0
votes

I am replicating a R code for the Bayesian analysis but I got this error that I have tried to solve it, also reading other questions here but still it does not work. I use the same dataset and same variables (from OECD). Can anyone tell me why it does not work? My code is this:

rm(list=ls())
# Name of variables to be extracted
v.resp=c("pv1math") # Response Variable
v.treat=c("IC02Q01","IC02Q02","IC02Q03") # Treatment variable(s)
# Student Confoundings
v.student.conf=c("Age", "Gender", "isced_0", "IMMIG", "HEDRES", "WEALTH", "ESCS","FAMSTRUC","hisced","hisei","HOMEPOS", "TIMEINT")
# School Confoundings
v.school.conf=c("CLSIZE","SCMATEDU","STRATIO","SMRATIO","PublicPrivate")

## LOAD DATA
dat <- read.dta("name.dta")
## Weighted sample with weights in the w vector
w=dat$W_FSTUWT

Subset data in R

dat=dat[c(v.resp,v.treat,v.student.conf,v.school.conf)]
names(dat)[names(dat)==v.resp]="y"
w=w[complete.cases(dat)]
w=w/sum(w)
nw=function(w) w/sum(w)
dat=dat[complete.cases(dat),]
dim(dat)

When I run the line dat=dat[c(v.resp,v.treat,v.student.conf,v.school.conf)] I got the error Error in [.data.frame(dat, c(v.resp, v.treat, v.student.conf, v.school.conf)) :undefined columns selected

I have 25000 observation and 900 variables but I want to subset my data with 21 variables and the observations related to them (less than 25000 for sure). I put comma between )] but nothing, run other lines I lose all data.

I also run this code from "Quick-R website" but again the same error message

# select variables v1, v2, v3
myvars <- c("v1", "v2", "v3")
newdata <- mydata[myvars] 

I would like to understand why it does not work. I am copying and pasting these codes from a paper that used them for the same dataset. Thank you.

1
Could you run any(c(v.resp,v.treat,v.student.conf,v.school.conf) %in% names(dat))? If it returns FALSE then the column names do not exist in the dataframe. Perhaps the read.dta simply does not transfer the column names correctly - Vandenman
Thank you!

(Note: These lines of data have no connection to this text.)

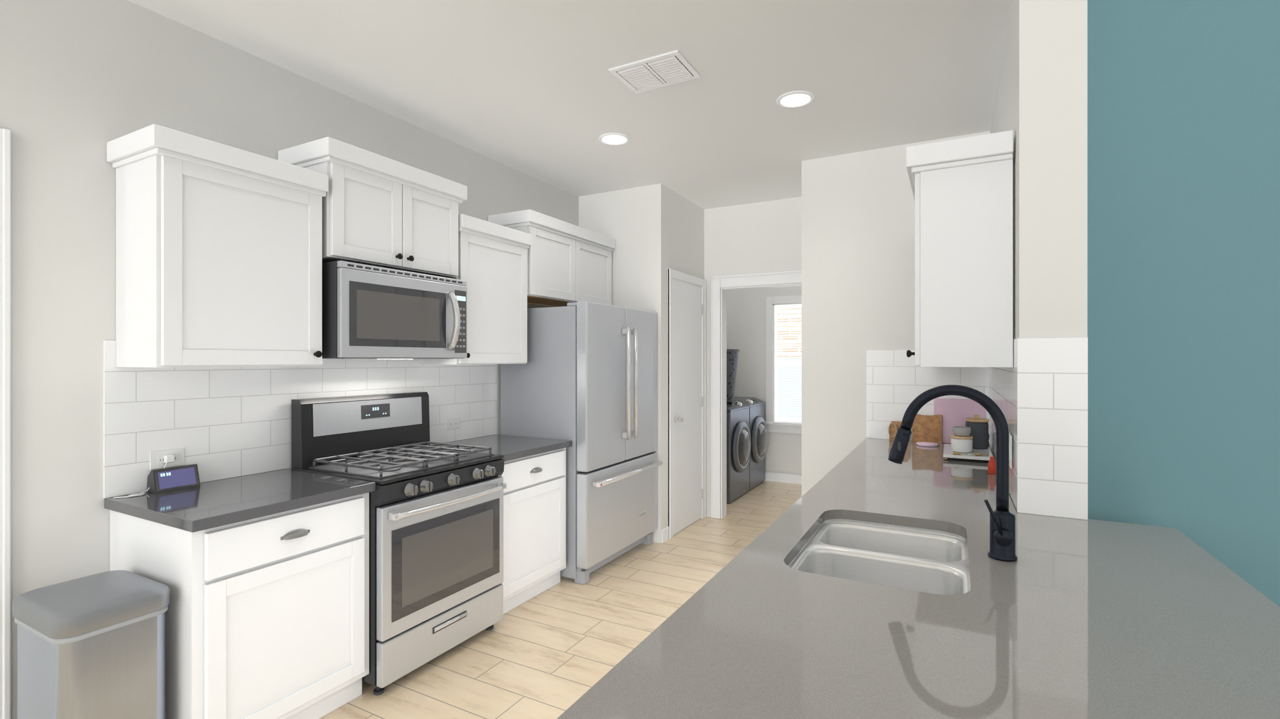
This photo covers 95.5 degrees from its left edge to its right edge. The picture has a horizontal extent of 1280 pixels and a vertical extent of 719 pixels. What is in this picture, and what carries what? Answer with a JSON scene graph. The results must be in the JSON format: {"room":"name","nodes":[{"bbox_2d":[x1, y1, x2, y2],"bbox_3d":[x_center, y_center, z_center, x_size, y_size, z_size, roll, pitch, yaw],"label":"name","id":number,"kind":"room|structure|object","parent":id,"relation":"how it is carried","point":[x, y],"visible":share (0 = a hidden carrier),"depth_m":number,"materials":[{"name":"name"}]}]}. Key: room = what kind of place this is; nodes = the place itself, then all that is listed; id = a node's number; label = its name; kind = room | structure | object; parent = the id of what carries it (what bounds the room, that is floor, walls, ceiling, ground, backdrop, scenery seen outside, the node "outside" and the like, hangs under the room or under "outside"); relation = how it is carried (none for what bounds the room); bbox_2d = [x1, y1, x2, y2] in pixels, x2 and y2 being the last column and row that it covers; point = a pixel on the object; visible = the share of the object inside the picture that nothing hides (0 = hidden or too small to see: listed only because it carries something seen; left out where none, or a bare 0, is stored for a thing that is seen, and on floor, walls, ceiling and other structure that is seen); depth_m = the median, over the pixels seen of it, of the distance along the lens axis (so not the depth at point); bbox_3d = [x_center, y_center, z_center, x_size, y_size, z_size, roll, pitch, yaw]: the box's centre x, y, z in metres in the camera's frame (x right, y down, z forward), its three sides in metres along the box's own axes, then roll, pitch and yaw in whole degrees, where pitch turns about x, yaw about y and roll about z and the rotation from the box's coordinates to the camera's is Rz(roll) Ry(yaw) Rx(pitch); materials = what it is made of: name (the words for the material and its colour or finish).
{"room":"kitchen","nodes":[
{"label":"kitchen","id":0,"kind":"room"},
{"bbox_2d":[0,0,579,718],"bbox_3d":[-1.485,0.030,3.184,0.106,2.800,10.200,0,0,28],"label":"wall","id":1,"kind":"structure","parent":0,"point":[77,77],"depth_m":2.18,"materials":[{"name":"paint"}]},
{"bbox_2d":[0,128,10,718],"bbox_3d":[-2.114,0.335,1.889,0.026,2.190,0.093,0,0,28],"label":"door frame","id":2,"kind":"structure","parent":1,"relation":"attached to","point":[5,134],"depth_m":1.91,"materials":[{"name":"white wood"}]},
{"bbox_2d":[150,447,184,469],"bbox_3d":[-1.885,0.395,2.321,0.006,0.072,0.115,0,0,28],"label":"outlet","id":3,"kind":"object","parent":1,"relation":"attached to","point":[157,457],"visible":0.99,"depth_m":2.31,"materials":[{"name":"white plastic"}]},
{"bbox_2d":[106,124,328,367],"bbox_3d":[-1.671,-0.390,2.352,0.364,0.836,0.635,0,0,28],"label":"upper cabinet","id":4,"kind":"object","parent":1,"relation":"attached to","point":[219,246],"visible":1,"depth_m":2.18,"materials":[{"name":"white wood"}]},
{"bbox_2d":[278,136,467,278],"bbox_3d":[-1.325,-0.715,2.982,0.376,0.514,0.827,0,0,28],"label":"upper cabinet","id":5,"kind":"object","parent":1,"relation":"attached to","point":[378,210],"visible":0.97,"depth_m":2.81,"materials":[{"name":"white wood"}]},
{"bbox_2d":[322,260,467,359],"bbox_3d":[-1.279,-0.218,2.966,0.472,0.435,0.756,0,0,28],"label":"microwave","id":6,"kind":"object","parent":5,"relation":"attached to","point":[369,312],"visible":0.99,"depth_m":2.78,"materials":[{"name":"grey metal"}]},
{"bbox_2d":[445,417,460,429],"bbox_3d":[-1.172,0.400,3.646,0.006,0.072,0.115,0,0,28],"label":"outlet","id":7,"kind":"object","parent":1,"relation":"attached to","point":[452,423],"visible":1,"depth_m":3.64,"materials":[{"name":"white plastic"}]},
{"bbox_2d":[417,214,531,364],"bbox_3d":[-1.002,-0.393,3.594,0.364,0.841,0.605,0,0,28],"label":"upper cabinet","id":8,"kind":"object","parent":1,"relation":"attached to","point":[493,257],"visible":0.7,"depth_m":3.51,"materials":[{"name":"white wood"}]},
{"bbox_2d":[487,209,615,306],"bbox_3d":[-0.613,-0.696,4.321,0.361,0.553,1.084,0,0,28],"label":"upper cabinet","id":9,"kind":"object","parent":1,"relation":"attached to","point":[567,263],"visible":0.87,"depth_m":4.14,"materials":[{"name":"white wood"}]},
{"bbox_2d":[661,471,801,543],"bbox_3d":[-0.439,1.377,2.423,2.470,0.105,9.650,0,0,28],"label":"trim","id":10,"kind":"structure","parent":1,"relation":"attached to","point":[769,476],"depth_m":6.72,"materials":[{"name":"white wood"}]},
{"bbox_2d":[319,481,801,718],"bbox_3d":[1.083,1.460,1.802,6.200,0.060,10.200,0,0,28],"label":"floor","id":11,"kind":"structure","parent":0,"point":[545,653],"depth_m":3.02,"materials":[{"name":"brown wood"}]},
{"bbox_2d":[12,570,170,718],"bbox_3d":[-1.746,1.080,1.840,0.382,0.700,0.319,0,0,28],"label":"trash can","id":12,"kind":"object","parent":11,"relation":"on","point":[93,646],"visible":1,"depth_m":1.76,"materials":[{"name":"metal"}]},
{"bbox_2d":[104,469,375,718],"bbox_3d":[-1.545,0.973,2.296,0.638,0.915,0.669,0,0,28],"label":"base cabinet","id":13,"kind":"object","parent":11,"relation":"on","point":[266,575],"visible":1,"depth_m":2.10,"materials":[{"name":"white wood"}]},
{"bbox_2d":[113,454,200,499],"bbox_3d":[-1.877,0.447,2.260,0.072,0.134,0.263,0,0,28],"label":"smart display","id":14,"kind":"object","parent":13,"relation":"on","point":[168,479],"visible":1,"depth_m":2.29,"materials":[{"name":"grey plastic"}]},
{"bbox_2d":[291,391,506,695],"bbox_3d":[-1.150,0.809,2.896,0.709,1.242,0.756,0,0,28],"label":"gas range","id":15,"kind":"object","parent":11,"relation":"on","point":[436,514],"visible":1,"depth_m":2.75,"materials":[{"name":"silver metal"}]},
{"bbox_2d":[429,434,571,614],"bbox_3d":[-0.868,0.973,3.555,0.638,0.915,0.666,0,0,28],"label":"base cabinet","id":16,"kind":"object","parent":11,"relation":"on","point":[534,473],"visible":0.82,"depth_m":3.43,"materials":[{"name":"white wood"}]},
{"bbox_2d":[500,301,662,584],"bbox_3d":[-0.382,0.530,4.243,0.784,1.800,0.990,0,0,28],"label":"refrigerator","id":17,"kind":"object","parent":11,"relation":"on","point":[588,379],"visible":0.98,"depth_m":3.86,"materials":[{"name":"grey metal"}]},
{"bbox_2d":[726,400,751,504],"bbox_3d":[0.719,0.934,6.177,0.890,0.992,0.620,0,0,28],"label":"washer","id":18,"kind":"object","parent":11,"relation":"on","point":[738,435],"visible":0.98,"depth_m":5.87,"materials":[{"name":"grey metal"}]},
{"bbox_2d":[726,349,739,402],"bbox_3d":[0.829,0.169,6.118,0.430,0.550,0.430,0,0,28],"label":"laundry basket","id":19,"kind":"object","parent":18,"relation":"on","point":[732,355],"visible":0.3,"depth_m":5.98,"materials":[{"name":"grey plastic"}]},
{"bbox_2d":[733,396,767,491],"bbox_3d":[1.012,0.934,6.721,0.890,0.992,0.595,0,0,28],"label":"dryer","id":20,"kind":"object","parent":11,"relation":"on","point":[758,429],"visible":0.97,"depth_m":6.44,"materials":[{"name":"grey metal"}]},
{"bbox_2d":[556,438,1279,718],"bbox_3d":[0.838,0.973,1.452,1.098,0.915,4.752,0,0,28],"label":"countertop","id":21,"kind":"structure","parent":11,"relation":"on","point":[878,594],"depth_m":1.14,"materials":[{"name":"grey stone"}]},
{"bbox_2d":[888,414,941,443],"bbox_3d":[1.714,0.427,3.629,0.306,0.175,0.048,0,0,19],"label":"cutting boards","id":22,"kind":"object","parent":21,"relation":"on","point":[925,428],"visible":0.89,"depth_m":3.60,"materials":[{"name":"brown wood"}]},
{"bbox_2d":[916,441,939,447],"bbox_3d":[1.720,0.507,3.480,0.124,0.014,0.124,0,0,28],"label":"coaster","id":23,"kind":"object","parent":21,"relation":"on","point":[921,444],"visible":1,"depth_m":3.45,"materials":[{"name":"pink"}]},
{"bbox_2d":[888,384,1017,562],"bbox_3d":[0.829,0.291,1.556,0.308,0.447,0.097,0,0,28],"label":"faucet","id":24,"kind":"object","parent":21,"relation":"on","point":[1002,522],"visible":1,"depth_m":1.51,"materials":[{"name":"black metal"}]},
{"bbox_2d":[933,398,985,443],"bbox_3d":[1.945,0.377,3.545,0.275,0.275,0.014,0,0,28],"label":"board","id":25,"kind":"object","parent":21,"relation":"on","point":[954,412],"visible":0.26,"depth_m":3.55,"materials":[{"name":"pink"}]},
{"bbox_2d":[942,415,993,461],"bbox_3d":[1.745,0.408,3.101,0.223,0.212,0.425,0,0,28],"label":"decorative tray","id":26,"kind":"object","parent":21,"relation":"on","point":[970,441],"visible":0.96,"depth_m":3.05,"materials":[{"name":"stone"}]},
{"bbox_2d":[988,433,989,447],"bbox_3d":[1.975,0.462,3.321,0.040,0.105,0.040,0,0,28],"label":"pepper mill","id":27,"kind":"object","parent":21,"relation":"on","point":[988,433],"visible":0.1,"depth_m":3.31,"materials":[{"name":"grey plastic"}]},
{"bbox_2d":[987,457,996,474],"bbox_3d":[1.587,0.477,2.621,0.034,0.075,0.034,0,0,28],"label":"bottle","id":28,"kind":"object","parent":21,"relation":"on","point":[991,464],"visible":0.93,"depth_m":2.61,"materials":[{"name":"red plastic"}]},
{"bbox_2d":[127,0,1011,209],"bbox_3d":[1.083,-1.400,1.802,6.200,0.060,10.200,0,0,28],"label":"ceiling","id":29,"kind":"structure","parent":0,"point":[528,87],"depth_m":2.78,"materials":[{"name":"paint"}]},
{"bbox_2d":[598,132,630,145],"bbox_3d":[-0.160,-1.365,3.607,0.196,0.008,0.196,0,0,28],"label":"recessed light","id":30,"kind":"object","parent":29,"relation":"in","point":[611,139],"visible":1,"depth_m":3.60,"materials":[{"name":"white plastic"}]},
{"bbox_2d":[608,49,700,93],"bbox_3d":[0.072,-1.364,2.772,0.360,0.012,0.270,0,0,28],"label":"ceiling vent","id":31,"kind":"object","parent":29,"relation":"in","point":[670,68],"visible":1,"depth_m":2.75,"materials":[{"name":"white metal"}]},
{"bbox_2d":[776,90,814,108],"bbox_3d":[0.817,-1.365,3.058,0.196,0.008,0.196,0,0,28],"label":"recessed light","id":32,"kind":"object","parent":29,"relation":"in","point":[796,99],"visible":1,"depth_m":3.05,"materials":[{"name":"white plastic"}]},
{"bbox_2d":[579,183,704,543],"bbox_3d":[0.035,0.030,5.097,0.770,2.800,0.890,0,0,28],"label":"wall","id":33,"kind":"structure","parent":0,"point":[655,229],"depth_m":4.62,"materials":[{"name":"paint"}]},
{"bbox_2d":[667,268,706,539],"bbox_3d":[0.410,0.353,4.955,0.024,2.154,0.757,0,0,28],"label":"trim","id":34,"kind":"structure","parent":33,"relation":"attached to","point":[672,273],"depth_m":4.67,"materials":[{"name":"white wood"}]},
{"bbox_2d":[672,278,703,535],"bbox_3d":[0.435,0.380,4.950,0.074,2.075,0.638,0,0,28],"label":"pantry door","id":35,"kind":"structure","parent":33,"relation":"in","point":[687,307],"depth_m":4.94,"materials":[{"name":"white wood"}]},
{"bbox_2d":[704,196,801,518],"bbox_3d":[1.089,0.030,5.104,1.080,2.800,0.120,0,0,28],"label":"wall","id":36,"kind":"structure","parent":0,"point":[765,236],"depth_m":5.12,"materials":[{"name":"paint"}]},
{"bbox_2d":[710,270,801,519],"bbox_3d":[1.105,0.343,5.080,0.980,2.175,0.146,0,0,28],"label":"trim","id":37,"kind":"structure","parent":36,"relation":"attached to","point":[794,277],"depth_m":5.23,"materials":[{"name":"white wood"}]},
{"bbox_2d":[726,286,801,475],"bbox_3d":[3.417,0.030,5.894,5.970,2.800,0.120,0,0,28],"label":"wall","id":38,"kind":"structure","parent":0,"point":[746,308],"depth_m":6.91,"materials":[{"name":"paint"}]},
{"bbox_2d":[765,295,801,434],"bbox_3d":[2.032,0.040,6.771,1.480,1.980,0.450,0,0,28],"label":"laundry window","id":39,"kind":"structure","parent":38,"relation":"in","point":[783,320],"depth_m":6.81,"materials":[{"name":"white glass"}]},
{"bbox_2d":[801,130,990,497],"bbox_3d":[3.168,0.030,3.479,4.120,2.800,1.010,0,0,28],"label":"wall","id":40,"kind":"structure","parent":0,"point":[858,208],"depth_m":3.87,"materials":[{"name":"paint"}]},
{"bbox_2d":[990,0,1087,520],"bbox_3d":[1.767,0.030,2.675,0.184,2.800,1.734,0,0,28],"label":"wall","id":41,"kind":"structure","parent":0,"point":[1041,97],"depth_m":1.92,"materials":[{"name":"white paint"}]},
{"bbox_2d":[1008,433,1012,468],"bbox_3d":[1.343,0.330,2.116,0.007,0.115,0.115,0,0,28],"label":"switch","id":42,"kind":"object","parent":41,"relation":"attached to","point":[1010,436],"visible":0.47,"depth_m":2.07,"materials":[{"name":"white plastic"}]},
{"bbox_2d":[1087,0,1279,607],"bbox_3d":[3.187,0.030,2.038,2.920,2.800,1.510,0,0,28],"label":"wall","id":43,"kind":"structure","parent":0,"point":[1183,96],"depth_m":1.92,"materials":[{"name":"teal paint"}]},
{"bbox_2d":[905,130,1013,367],"bbox_3d":[1.283,-0.392,2.355,0.349,0.840,0.496,0,0,28],"label":"upper cabinet","id":44,"kind":"object","parent":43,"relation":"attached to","point":[962,188],"visible":1,"depth_m":2.15,"materials":[{"name":"white wood"}]},
{"bbox_2d":[866,337,1087,520],"bbox_3d":[1.459,0.221,2.837,0.880,0.587,1.740,0,0,28],"label":"wall tile","id":45,"kind":"structure","parent":43,"relation":"attached to","point":[1042,399],"depth_m":1.93,"materials":[{"name":"white tile"}]}
]}

I tried and I have no that error message, the observations are less than before but I have still 900 variables when I should have 21 (those I want to keep) - sicecon

1 Answers

0
votes

The message stated: undefined columns selected. That is just what is the situation here: you only selected the rows you wanted, but forgot to tell which columns. When you use [ ] for subsetting, you must specify the rows and the columns. So, you need a comma to separate the info for the rows and for the columns. Since you have no selection on rows, you don't need to specify anything after the comma. But the comma is needed. The adjusted code:

dat=dat[c(v.resp,v.treat,v.student.conf,v.school.conf),]

The only difference is the comma before the closing ]